As he tries to guide Twitter's central role in reshaping global media, Dorsey's also CEO of payments company Square, giving him an outsized influence in how information and money move around the world now and in the coming years.

Jennifer Doudna

One of the key innovations of the 2010s goes by the unwieldy name CRISPR/Cas9, and Doudna is a pioneer in its use to edit DNA. This new tool holds the potential to revolutionize biology, medicine, agriculture and other fields.

Doudna's lab at the University of California, Berkeley has also spun off a for-profit venture to commercialize CRISPR applications, and Doudna has become a leader in the ongoing ethical discussions around the future of genetic engineering.

Susan Fowler at the Women Transforming Technology conference

The #MeToo movement swept through the tech world and other industries beginning in 2017, thanks in large part to Fowler's personal blog chronicling sexual harassment and abuse within Uber, where she worked as a software engineer. The fallout resulted in a shakeup of Uber's power structure and the demotion of founder and CEO Travis Kalanick. Fowler's memoir, Whisteblower, is due out in 2020, and she has a new role writing for the New York Times opinion section.

This power couple has taken the money that Bill made producing the software suites we all love to complain about and turned it into a philanthropic empire. The $50 billion Bill and Melinda Gates Foundation has poured millions into global health and development efforts, as well as education in the US. Bill says the foundation played a major role in a drastic reduction of the child mortality rate, saving over 100 million lives. Bill has also stayed relevant through the reading lists he releases regularly, and Melinda debuted as an author herself with a book about empowering women around the world.

Elizabeth Holmes in a still from The Inventor: Out for Blood in Silicon Valley.

Like Pixelon's Michael Fenne (real name: David Kim Stanley) almost two decades earlier, Holmes serves as a cautionary tale for what can go wrong when the hype becomes unmoored from reality in tech.

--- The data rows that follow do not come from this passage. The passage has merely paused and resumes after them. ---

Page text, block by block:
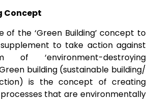
Concept
of the ‘Green Building’ concept to
to take action against
of ‘environment-destroying
building (sustainable building/
is the concept of creating
that are environmentally

In the span of a few years, Holmes took Theranos and a never-quite-ready-for-primetime blood-testing technology from a subject of interest to one of investment, investigation and now, potentially Holmes' own incarceration as she faces charges of criminal fraud.

The decade began with Jobs' introduction of the iPad in January 2010, nearly two years before he died in October 2011. Apple, whose iPhone helped change the way we live, has continued to be one of the most iconic and valuable brands in the history of capitalism. His legacy has been a topic of near constant discussion since his passing, including treatments in multiple Hollywood movies and major books from the likes of Walter Isaacson and Jobs' daughter Lisa Nicole Brennan-Jobs.

John Legere

T-Mobile's CEO could be the most interesting person in the wireless industry. Over the past decade, he's masterfully played the role of underdog fighting against telecom giants like AT&T and Verizon. Nearly everything the exec does seems calculated to turn heads, whether it's lacing a press conference with profanity, launching barbs at the competition on social media or dressing in the company's trademark magenta. But Legere also produced results, greatly increasing T-Mobile's customer base over the years, revamping the carrier's customer service and bucking industry trends by keeping unlimited data plans. Despite it all, Legere's future going into 2020 is uncertain, with talk he might be replaced should a pending merger with rival Sprint finally go through.

Travis Kalanick exits federal court after taking the stand during the Waymo v. Uber trial over allegedly stolen driverless car trade secrets.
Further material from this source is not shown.